I have a 10000 X 22 dimensional array (observations x features) and I fit a gaussian mixture with one component as following:
mixture = sklearn.mixture.GaussianMixture(n_components=1, covariance_type='full').fit(my_array)
Then, I want to calculate the mean and the covariance of the conditional distribution of the first two features over the rest as per Bishop's Pattern Recognition and Machine learning equations 2.81 and 2.82 in p.87. What I do is the following:
covariances = mixture.covariances_ # shape = (1, 22, 22) where 1 is the 1 component I fit and 22x22 is the covariance matrix
means = mixture_component.means_ # shape = (1, 22), 22 means; one for each feautre
dependent_data = features[:, 0:2] #shape = (10000, 2)
conditional_data = features[:, 2:] #shape = (10000, 20)
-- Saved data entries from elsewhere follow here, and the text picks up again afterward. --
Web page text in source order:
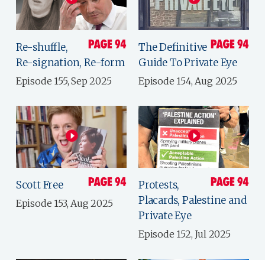
Re-shuffle,
Re-signation, Re-form
Episode 155, Sep 2025
The Definitive
Guide To Private Eye
Episode 154, Aug 2025
Scott Free
Episode 153, Aug 2025
Protests,
Placards, Palestine and
Private Eye
Episode 152, Jul 2025
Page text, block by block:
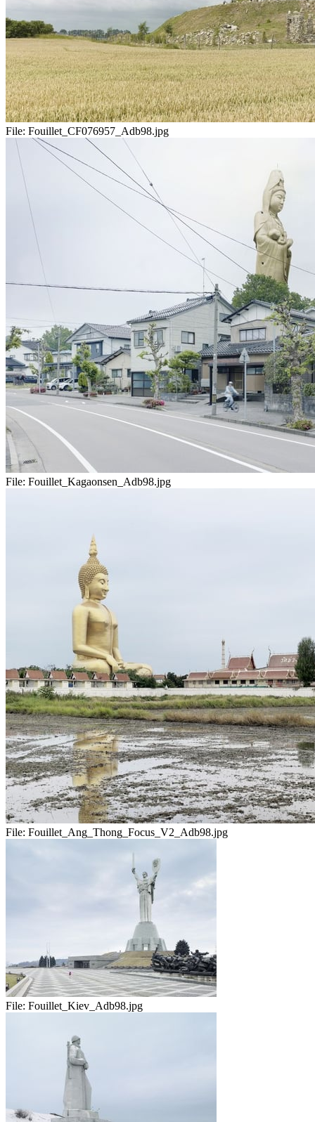
File: Fouillet_CF076957_Adb98.jpg
File: Fouillet_Kagaonsen_Adb98.jpg
File: Fouillet_Ang_Thong_Focus_V2_Adb98.jpg
File: Fouillet_Kiev_Adb98.jpg
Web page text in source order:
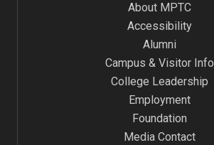
About MPTC
Accessibility
Alumni
Campus & Visitor Info
College Leadership
Employment
Foundation
Media Contact
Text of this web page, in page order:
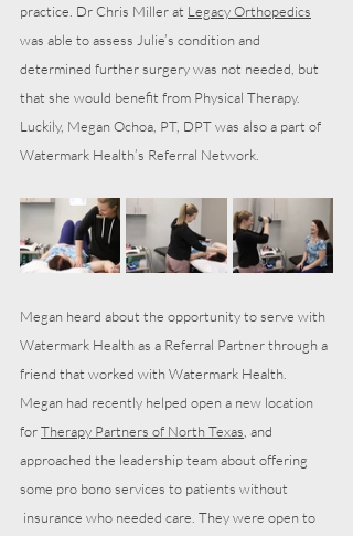
practice. Dr Chris Miller at Legacy Orthopedics
was able to assess Julie’s condition and
determined further surgery was not needed, but
that she would benefit from Physical Therapy.
Luckily, Megan Ochoa, PT, DPT was also a part of
Watermark Health’s Referral Network.
Megan heard about the opportunity to serve with
Watermark Health as a Referral Partner through a
friend that worked with Watermark Health.
Megan had recently helped open a new location
for Therapy Partners of North Texas , and
approached the leadership team about offering
some pro bono services to patients without
insurance who needed care. They were open to
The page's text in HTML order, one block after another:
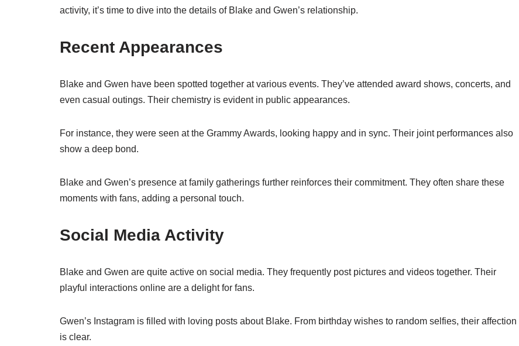
activity, it’s time to dive into the details of Blake and Gwen’s relationship.
Recent Appearances
Blake and Gwen have been spotted together at various events. They’ve attended award shows, concerts, and
even casual outings. Their chemistry is evident in public appearances.
For instance, they were seen at the Grammy Awards, looking happy and in sync. Their joint performances also
show a deep bond.
Blake and Gwen’s presence at family gatherings further reinforces their commitment. They often share these
moments with fans, adding a personal touch.
Social Media Activity
Blake and Gwen are quite active on social media. They frequently post pictures and videos together. Their
playful interactions online are a delight for fans.
Gwen’s Instagram is filled with loving posts about Blake. From birthday wishes to random selfies, their affection
is clear.

mu_a = means[:, 0:2] # Mu of the dependent variables
mu_b = means[:, 2:] # Mu of the independent variables
cov_aa = covariances[0, 0:2, 0:2] # Cov of the dependent vars
cov_bb = covariances[0, 2:, 2:] # Cov of independent vars
cov_ab = covariances[0, 0:2, 2:]
cov_ba = covariances[0, 2:, 0:2]
A = (conditional_data.transpose() - mu_b.transpose())
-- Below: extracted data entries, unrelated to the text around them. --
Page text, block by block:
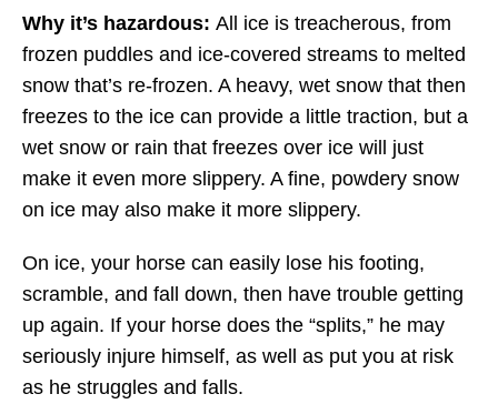
Why it’s hazardous: All ice is treacherous, from
frozen puddles and ice-covered streams to melted
snow that’s re-frozen. A heavy, wet snow that then
freezes to the ice can provide a little traction, but a
wet snow or rain that freezes over ice will just
make it even more slippery. A fine, powdery snow
on ice may also make it more slippery.
On ice, your horse can easily lose his footing,
scramble, and fall down, then have trouble getting
up again. If your horse does the “splits,” he may
seriously injure himself, as well as put you at risk
as he struggles and falls.
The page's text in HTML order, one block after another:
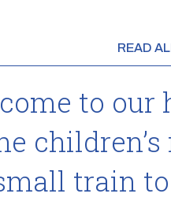
READ
to our
children’s
train
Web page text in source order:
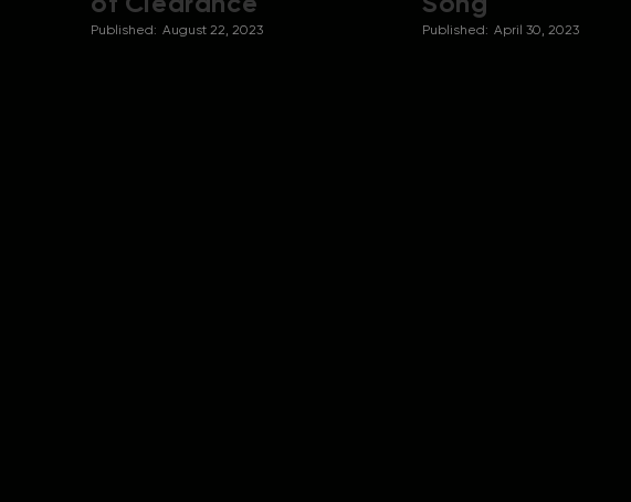
Published: August 22, 2023 Published: April 30, 2023
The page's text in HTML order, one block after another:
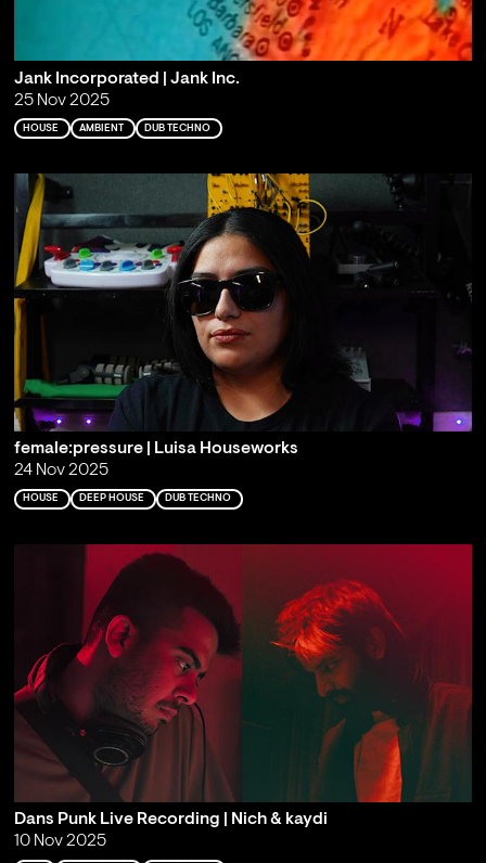
Jank Incorporated | Jank Inc.
25 Nov 2025
HOUSE AMBIENT DUB TECHNO
female:pressure | Luisa Houseworks
24 Nov 2025
HOUSE DEEP HOUSE DUB TECHNO
Dans Punk Live Recording | Nich & kaydi
10 Nov 2025
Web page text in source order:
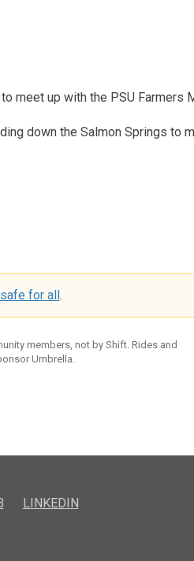
meet up with the PSU Farmers
down the Salmon Springs to
for all .
members, not by Shift. Rides and
Umbrella.
LINKEDIN
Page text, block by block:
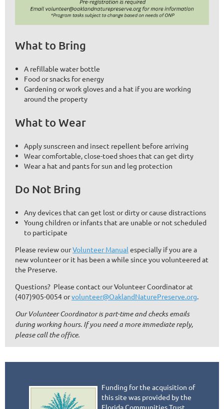
What to Bring
A refillable water bottle
Food or snacks for energy
Gardening or work gloves and a hat if you are working
around the property
What to Wear
Apply sunscreen and insect repellent before arriving
Wear comfortable, close-toed shoes that can get dirty
Wear a hat and pants for sun and leg protection
Do Not Bring
Any devices that can get lost or dirty or cause distractions
Young children or infants that are unable or not scheduled
to participate
Please review ourVolunteer Manual especially if you are a
new volunteer or it has been a while since you volunteered at
the Preserve.
Questions? Please contact our Volunteer Coordinator at
(407)905-0054 orvolunteer@OaklandNaturePreserve.org.
Our Volunteer Coordinator is part-time and checks emails
during working hours. If you need a more immediate reply,
please call the office.
Funding for the acquisition of
this site was provided by the
Florida Communities Trust
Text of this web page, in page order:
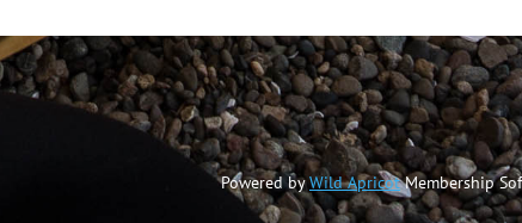
Powered byWild ApricotMembership
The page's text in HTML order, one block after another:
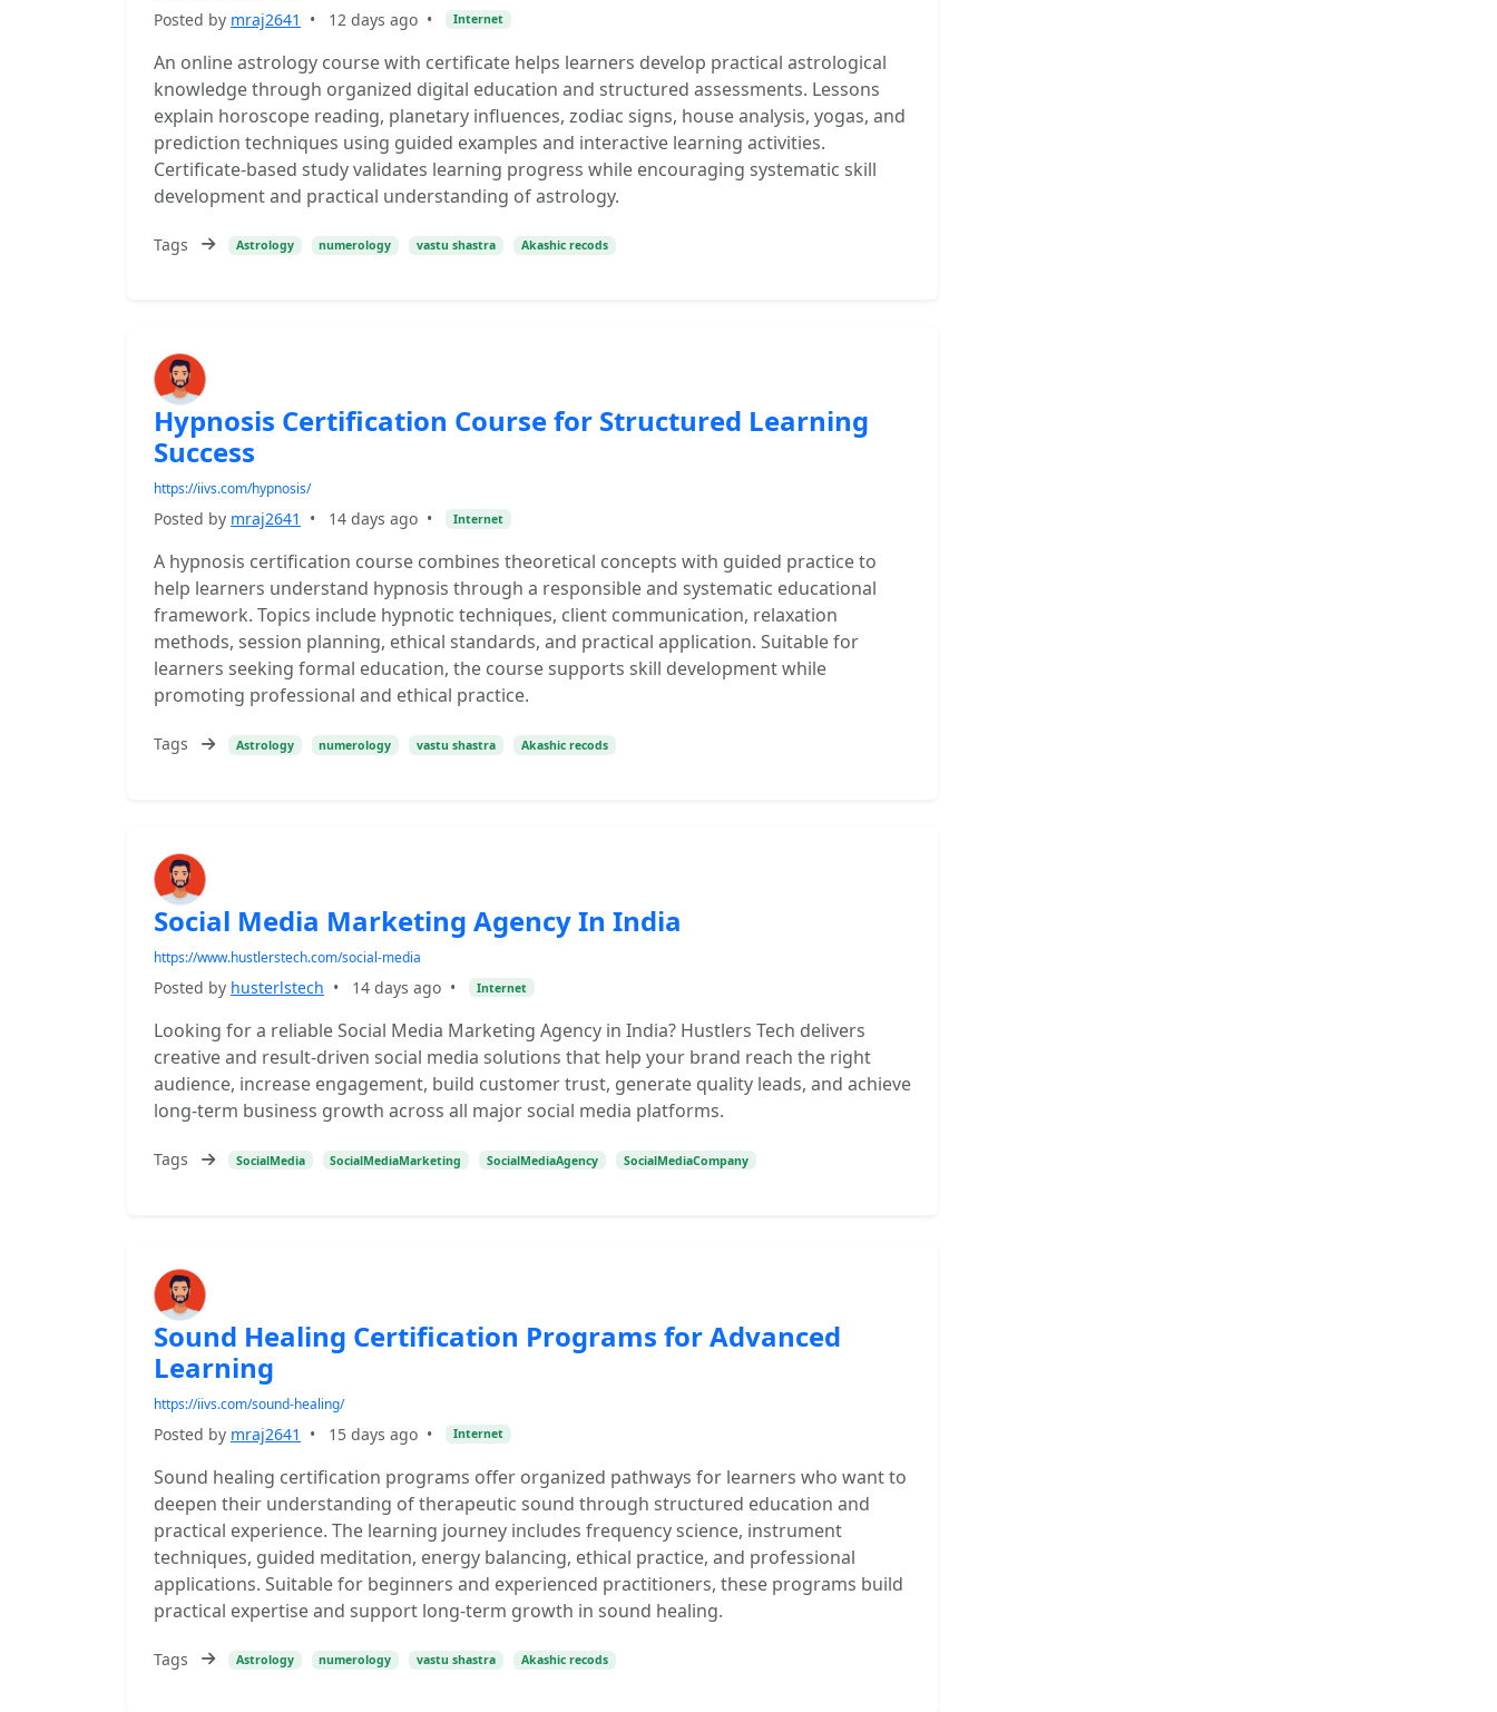
Posted by mraj2641 • 12 days ago • Internet
An online astrology course with certificate helps learners develop practical astrological
knowledge through organized digital education and structured assessments. Lessons
explain horoscope reading, planetary influences, zodiac signs, house analysis, yogas, and
prediction techniques using guided examples and interactive learning activities.
Certificate-based study validates learning progress while encouraging systematic skill
development and practical understanding of astrology.
Tags Astrology numerology vastu shastra Akashic recods
Hypnosis Certification Course for Structured Learning
Success
https://iivs.com/hypnosis/
Posted by mraj2641 • 14 days ago • Internet
A hypnosis certification course combines theoretical concepts with guided practice to
help learners understand hypnosis through a responsible and systematic educational
framework. Topics include hypnotic techniques, client communication, relaxation
methods, session planning, ethical standards, and practical application. Suitable for
learners seeking formal education, the course supports skill development while
promoting professional and ethical practice.
Tags Astrology numerology vastu shastra Akashic recods
Social Media Marketing Agency In India
https://www.hustlerstech.com/social-media
Posted by husterlstech • 14 days ago • Internet
Looking for a reliable Social Media Marketing Agency in India? Hustlers Tech delivers
creative and result-driven social media solutions that help your brand reach the right
audience, increase engagement, build customer trust, generate quality leads, and achieve
long-term business growth across all major social media platforms.
Tags SocialMedia SocialMediaMarketing SocialMediaAgency SocialMediaCompany
Sound Healing Certification Programs for Advanced
Learning
https://iivs.com/sound-healing/
Posted by mraj2641 • 15 days ago • Internet
Sound healing certification programs offer organized pathways for learners who want to
deepen their understanding of therapeutic sound through structured education and
practical experience. The learning journey includes frequency science, instrument
techniques, guided meditation, energy balancing, ethical practice, and professional
applications. Suitable for beginners and experienced practitioners, these programs build
practical expertise and support long-term growth in sound healing.
Tags Astrology numerology vastu shastra Akashic recods

B = cov_ab.dot(np.linalg.inv(cov_bb))
conditional_mu = mu_a + B.dot(A).transpose()
conditional_cov = cov_aa - cov_ab.dot(np.linalg.inv(cov_bb)).dot(cov_ba)
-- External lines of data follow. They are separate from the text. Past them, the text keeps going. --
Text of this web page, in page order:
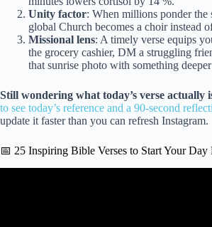
Unity factor: When millions ponder the
global Church becomes a choir instead
Missional lens: A timely verse equips
the grocery cashier, DM a struggling
that sunrise photo with something
Still wondering what today’s verse actually
to see today’s reference and a 90-second
update it faster than you can refresh Instagram.
📅 25 Inspiring Bible Verses to Start Your Day
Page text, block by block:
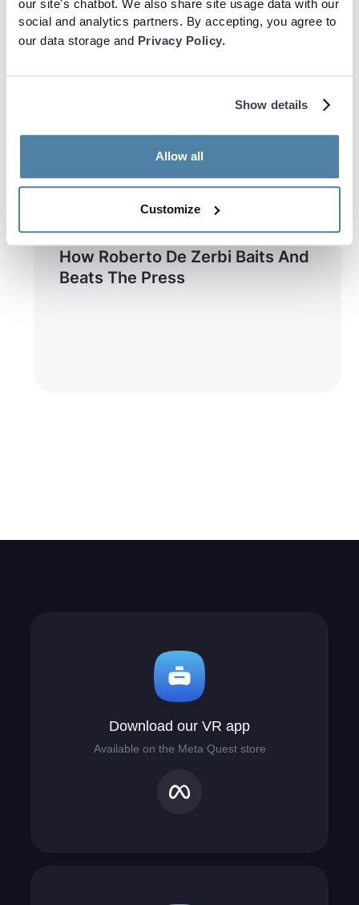
our site's chatbot. We also share site usage data with our
social and analytics partners. By accepting, you agree to
our data storage and Privacy Policy.
Show details
Allow all
Customize
How Roberto De Zerbi Baits And
Beats The Press
Download our VR app
Available on the Meta Quest store
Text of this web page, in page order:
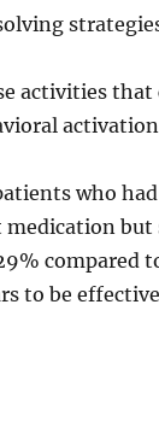
activities that
who
but
compared
to be
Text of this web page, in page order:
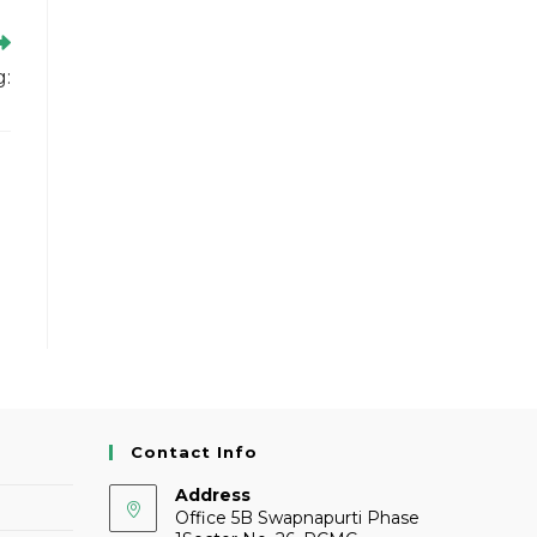
Contact Info
Address
Office 5B Swapnapurti Phase

My problem is that on calculating the conditional_mu and the conditional_cov, I'm getting the following shapes:
conditional_mu.shape
(10000, 2)
conditional_cov.shape
(2,2)
I was expecting that the shape of the conditional_mu should be (1,2) because I only want to find the means of the first two features over the rest. Why am I getting a mean for each observation instead?